A represetation of how the molecular prisms are made in the lab

Vijayamohanan Pillai, head of materials chemistry at the National Chemical laboratory, Pune, thinks that it is an exciting piece of work. He says that remote, visual detection of explosives is surely the way forward. Even experts abroad have had only limited success in developing such a fluorescence-based detection system. But, Pillai cautions that specificity — the ability to detect only the explosives — is very important. “We can’t give out false alarms,” he points out.

Mukherjee says they have yet to go into that stage. “There is a lot of fine tuning to be done.” As of now, the IISc team is trying to knock out platinum from the final material. Removing a metal like platinum can actually improve the sensitivity of the sensor.

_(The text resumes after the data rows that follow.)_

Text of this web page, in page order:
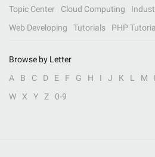
Topic Center
Cloud Computing
Web Developing
Tutorials PHP
Browse by Letter
A
B C D E F G H I J K L M
W
X Y Z 0-9
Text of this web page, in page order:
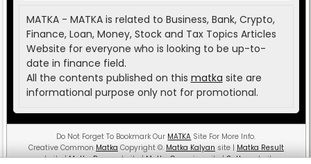
MATKA - MATKA is related to Business, Bank, Crypto,
Finance, Loan, Money, Stock and Tax Topics Articles
Website for everyone who is looking to be up-to-
date in finance field.
All the contents published on this matka site are
informational purpose only not for promotional.
Do Not Forget To Bookmark Our MATKA Site For More Info.
Creative Common Matka Copyright ©. Matka Kalyan site | Matka Result
website |Matka Bosswebsite |Matka Guessingsite |Sattawebsite.
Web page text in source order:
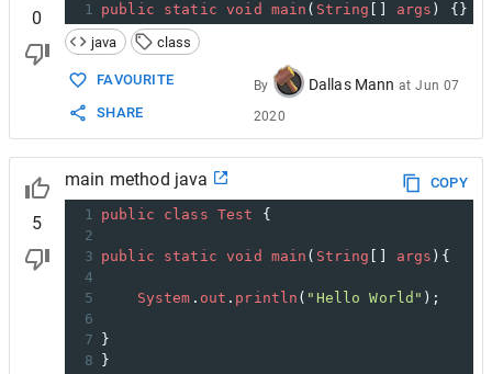
0
1 public static void main ( String args ) {}
java
class
FAVOURITE
SHARE
By Dallas Mann atJun 07
2020
5
main method java
COPY
1 public class Test
{
2
3 public static void main ( String args ){
4
5
System . out . println ( "Hello World" );
6
7
}
8
}
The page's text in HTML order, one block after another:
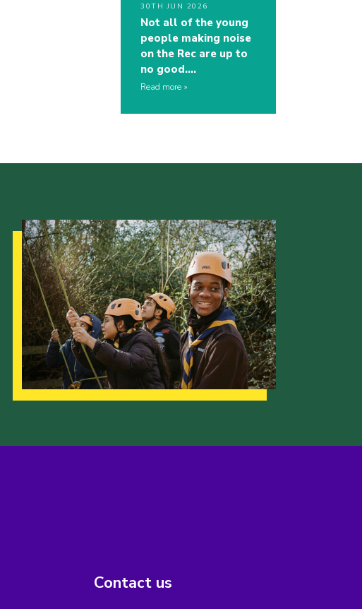
30TH JUN 2026
Not all of the young
people making noise
on the Rec are up to
no good….
Read more
Contact us
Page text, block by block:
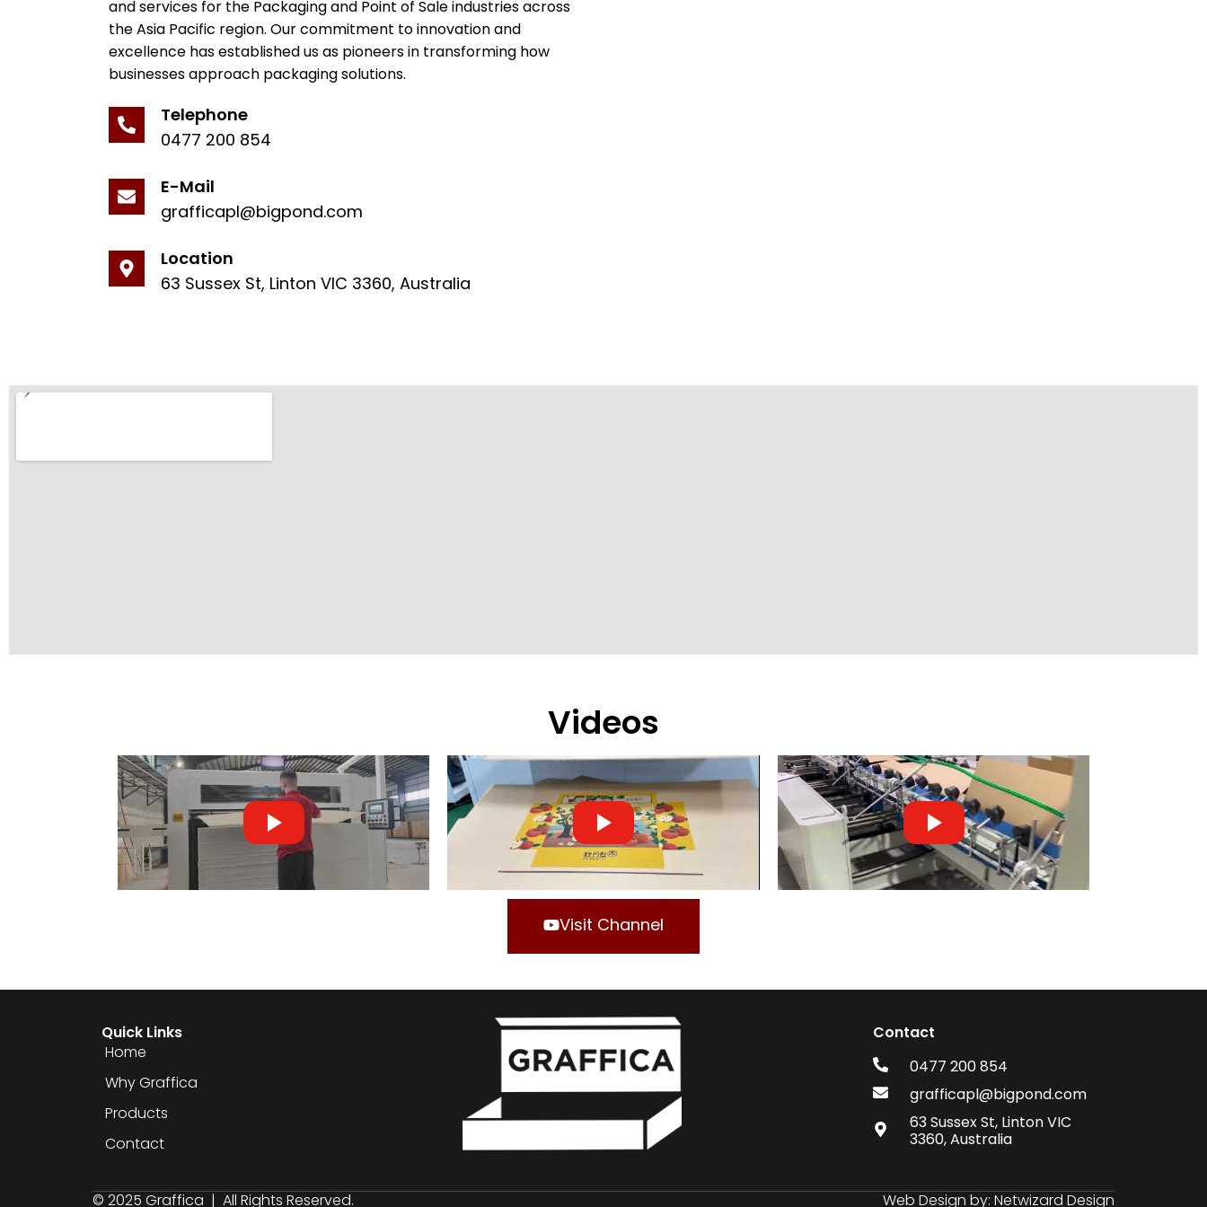
and services for the Packaging and Point of Sale industries across
the Asia Pacific region. Our commitment to innovation and
excellence has established us as pioneers in transforming how
businesses approach packaging solutions.
Telephone
0477 200 854
E-Mail
grafficapl@bigpond.com
Location
63 Sussex St, Linton VIC 3360, Australia
Videos
Visit Channel
Quick Links
Home
Why Graffica
Products
Contact
Contact
0477 200 854
grafficapl@bigpond.com
63 Sussex St, Linton VIC
3360, Australia
© 2025 Graffica | All Rights Reserved. Web Design by: Netwizard Design
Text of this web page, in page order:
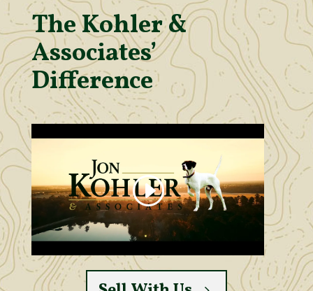
The Kohler &
Associates’
Difference
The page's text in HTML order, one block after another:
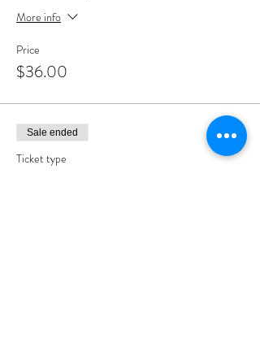
More info
Price
$36.00
Sale ended
Ticket type
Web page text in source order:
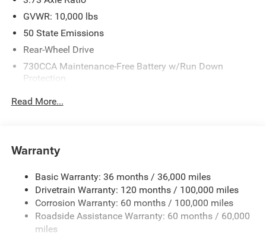
GVWR: 10,000 lbs
50 State Emissions
Rear-Wheel Drive
730CCA Maintenance-Free Battery w/Run Down
Protection
220 Amp Alternator
3610# Maximum Payload
HD Gas-Pressurized Shock Absorbers
Front And Rear Anti-Roll Bars
HD Suspension
Hydraulic Power-Assist Steering
Read More...
Warranty
Basic Warranty: 36 months / 36,000 miles
Drivetrain Warranty: 120 months / 100,000 miles
Corrosion Warranty: 60 months / 100,000 miles
Roadside Assistance Warranty: 60 months / 60,000
miles
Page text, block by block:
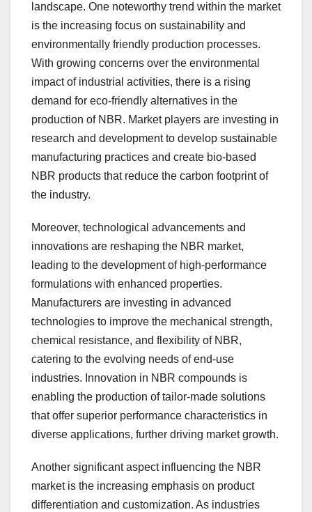
landscape. One noteworthy trend within the market
is the increasing focus on sustainability and
environmentally friendly production processes.
With growing concerns over the environmental
impact of industrial activities, there is a rising
demand for eco-friendly alternatives in the
production of NBR. Market players are investing in
research and development to develop sustainable
manufacturing practices and create bio-based
NBR products that reduce the carbon footprint of
the industry.
Moreover, technological advancements and
innovations are reshaping the NBR market,
leading to the development of high-performance
formulations with enhanced properties.
Manufacturers are investing in advanced
technologies to improve the mechanical strength,
chemical resistance, and flexibility of NBR,
catering to the evolving needs of end-use
industries. Innovation in NBR compounds is
enabling the production of tailor-made solutions
that offer superior performance characteristics in
diverse applications, further driving market growth.
Another significant aspect influencing the NBR
market is the increasing emphasis on product
differentiation and customization. As industries

Mukherjee’s lab has also ‘self-assembled’ several other materials. In a very recent issue of the journal Angewandte Chemie, his team announced the design and synthesis of a hexagonal molecular box which is open on both ends. “It is fairly big by molecular standards; we can easily pack a fullerene — a carbon molecule of 60 atoms — inside it,” says Mukherjee. A wonder molecule, which won its inventors Robert Curl, Harold Kroto and Richard Smalley the Nobel Prize for chemistry in 1985, fullerene has since opened up a new branch in materials science.